Dhaka, Senin -
Aktivitas sekolah dan pusat bisnis terpaksa dihentikan. Jalan-jalan utama antara ibu kota Banglades, Dhaka, dan kota terbesar kedua, Chittagong, terlihat sepi, demikian pula jalan tol dalam kota. Massa yang mengamuk membongkar rel kereta api dan membakar gerbong.
Mereka juga menyerang polisi dan pegawai pemerintah. Rumah milik pendukung pemerintah dibakar. Polisi membalas dengan gas air mata dan tembakan. Selain itu, para pengunjuk rasa juga memblokade tol ke tujuan wisata populer Cox’s Bazaar.
Blokade itu menyebabkan ratusan pelancong terperangkap, sebagian adalah wisatawan asing. Aparat keamanan bersiaga di beberapa daerah, terutama Dhaka, dengan kekuatan sekitar 10.000 polisi dan anggota batalion Reaksi Cepat.
Kepala kepolisian setempat, Azad Miah, mengatakan, lebih dari 3.000 turis meninggalkan Banglades sejak Kamis pekan lalu, sedangkan 700 wisatawan masih tertahan.
Sebelumnya, pemerintah melarang masyarakat berunjuk rasa dan berkumpul setidaknya di empat kota untuk mengakhiri kekacauan. Akan tetapi, kerusuhan yang terjadi sejak 21 Januari itu terus terjadi dan menyebabkan jatuhnya korban.

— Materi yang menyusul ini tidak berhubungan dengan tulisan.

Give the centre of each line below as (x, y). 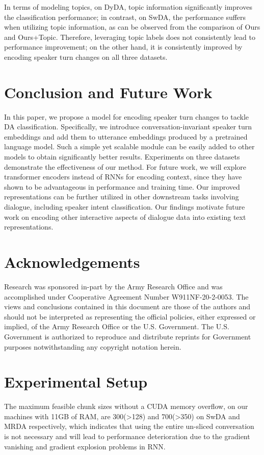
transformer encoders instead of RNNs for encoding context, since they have (123, 177)
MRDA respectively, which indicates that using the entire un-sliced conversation (129, 426)
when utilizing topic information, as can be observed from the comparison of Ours (132, 27)
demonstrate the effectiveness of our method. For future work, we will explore (125, 166)
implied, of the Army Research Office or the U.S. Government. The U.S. (117, 326)
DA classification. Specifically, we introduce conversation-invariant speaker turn (128, 127)
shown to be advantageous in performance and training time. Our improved (122, 186)
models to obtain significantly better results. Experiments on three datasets (122, 157)

Sepanjang Senin, sedikitnya tiga pengunjuk rasa tewas dan belasan orang terluka akibat bentrokan. Kerusuhan dipicu vonis hukuman mati untuk Delwar Hossain Sayedee (73), petinggi Partai Jamaat-e-Islami, partai Islam terbesar di Banglades, Kamis lalu. Sayedee dinyatakan bersalah terkait kejahatan perang dalam perang kemerdekaan melawan Pakistan tahun 1971.
Sayedee juga dituduh sebagai pemuka agama yang menyebarkan hasutan serta didakwa bersalah karena penganiayaan dan pemerkosaan saat perang kemerdekaan berlangsung.

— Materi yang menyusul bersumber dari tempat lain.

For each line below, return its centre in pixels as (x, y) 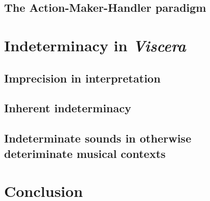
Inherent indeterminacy (68, 108)
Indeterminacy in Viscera (95, 45)
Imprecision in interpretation (83, 78)
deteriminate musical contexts (85, 153)
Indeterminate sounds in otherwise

Pemerintah menuduh sejumlah pemimpin Jamaat-e-Islami sebagai kelompok yang pro-milisi Pakistan dan dinilai bersalah atas pembunuhan besar-besaran selama perang. Korban tewas akibat perang itu diperkirakan 300.00-500.000 orang.
Pejabat kota Kolaroa, Hossain Shawkat, menjelaskan, polisi paramiliter yang menjaga perbatasan di Kolaroa, selatan Banglades, menembak mati dua orang saat sekitar 1.000 pengunjuk rasa mencoba menyerang dengan tongkat dan batu. Di Ullapara, timur laut Banglad6es, seorang pengunjuk rasa meninggal dalam perjalanan ke rumah sakit setelah polisi memberondong ratusan pemrotes.
Mereka menuntut penundaan pengadilan kejahatan perang. Jamaat-e-Islami menyatakan pengadilan itu sangat politis, bertujuan menghancurkan partai oposisi, dan bukan untuk menegakkan keadilan.